§ Exercise brief
Below are some records. Return exactly the lines from the one with "Register for free" to the one with "The Catholic Church", and nothing else.

§ Records from a collection
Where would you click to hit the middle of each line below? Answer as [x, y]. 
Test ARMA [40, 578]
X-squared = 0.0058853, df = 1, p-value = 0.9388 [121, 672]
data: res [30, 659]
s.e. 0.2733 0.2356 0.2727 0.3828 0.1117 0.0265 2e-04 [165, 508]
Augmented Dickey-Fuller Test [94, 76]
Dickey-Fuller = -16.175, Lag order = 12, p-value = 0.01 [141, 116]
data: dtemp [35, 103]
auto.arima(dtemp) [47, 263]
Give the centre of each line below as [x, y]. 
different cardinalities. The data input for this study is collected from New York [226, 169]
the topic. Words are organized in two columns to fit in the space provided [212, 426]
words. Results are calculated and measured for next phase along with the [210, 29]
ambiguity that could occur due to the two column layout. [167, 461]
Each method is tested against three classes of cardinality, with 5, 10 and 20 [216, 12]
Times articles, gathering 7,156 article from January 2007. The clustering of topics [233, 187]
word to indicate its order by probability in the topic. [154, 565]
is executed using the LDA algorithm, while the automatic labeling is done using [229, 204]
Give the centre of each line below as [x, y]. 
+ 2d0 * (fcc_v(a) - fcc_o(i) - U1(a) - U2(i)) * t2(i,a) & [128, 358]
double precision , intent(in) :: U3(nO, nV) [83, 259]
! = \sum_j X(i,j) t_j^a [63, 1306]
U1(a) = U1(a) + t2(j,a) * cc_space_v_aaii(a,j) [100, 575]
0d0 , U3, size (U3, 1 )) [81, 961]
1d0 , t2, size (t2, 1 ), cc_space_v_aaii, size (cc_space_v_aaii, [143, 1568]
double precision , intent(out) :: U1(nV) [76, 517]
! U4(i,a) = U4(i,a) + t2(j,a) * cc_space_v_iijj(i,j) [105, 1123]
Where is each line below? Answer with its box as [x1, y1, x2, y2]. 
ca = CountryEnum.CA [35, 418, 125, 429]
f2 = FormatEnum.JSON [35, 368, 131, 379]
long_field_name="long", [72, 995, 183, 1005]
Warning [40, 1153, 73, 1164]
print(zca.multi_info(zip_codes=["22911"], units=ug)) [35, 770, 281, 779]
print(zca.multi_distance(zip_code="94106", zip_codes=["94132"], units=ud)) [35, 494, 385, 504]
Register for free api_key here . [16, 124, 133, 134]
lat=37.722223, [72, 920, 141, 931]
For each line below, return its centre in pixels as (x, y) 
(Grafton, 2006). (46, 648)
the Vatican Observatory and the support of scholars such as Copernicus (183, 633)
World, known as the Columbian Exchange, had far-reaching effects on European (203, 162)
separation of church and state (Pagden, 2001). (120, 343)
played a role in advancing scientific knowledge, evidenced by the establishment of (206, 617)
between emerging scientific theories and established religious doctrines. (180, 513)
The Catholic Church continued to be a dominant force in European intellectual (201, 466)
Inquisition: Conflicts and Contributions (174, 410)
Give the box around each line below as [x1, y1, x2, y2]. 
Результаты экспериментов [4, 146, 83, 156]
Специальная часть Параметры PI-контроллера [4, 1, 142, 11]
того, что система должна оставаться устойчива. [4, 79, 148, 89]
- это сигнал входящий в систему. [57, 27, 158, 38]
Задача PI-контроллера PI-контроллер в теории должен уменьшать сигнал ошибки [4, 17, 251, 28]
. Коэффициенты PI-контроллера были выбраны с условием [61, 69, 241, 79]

§ Answer for this exercise
Register for free api_key here . [16, 124, 133, 134]
lat=37.722223, [72, 920, 141, 931]
For each line below, return its centre in pixels as (x, y) 
(Grafton, 2006). (46, 648)
the Vatican Observatory and the support of scholars such as Copernicus (183, 633)
World, known as the Columbian Exchange, had far-reaching effects on European (203, 162)
separation of church and state (Pagden, 2001). (120, 343)
played a role in advancing scientific knowledge, evidenced by the establishment of (206, 617)
between emerging scientific theories and established religious doctrines. (180, 513)
The Catholic Church continued to be a dominant force in European intellectual (201, 466)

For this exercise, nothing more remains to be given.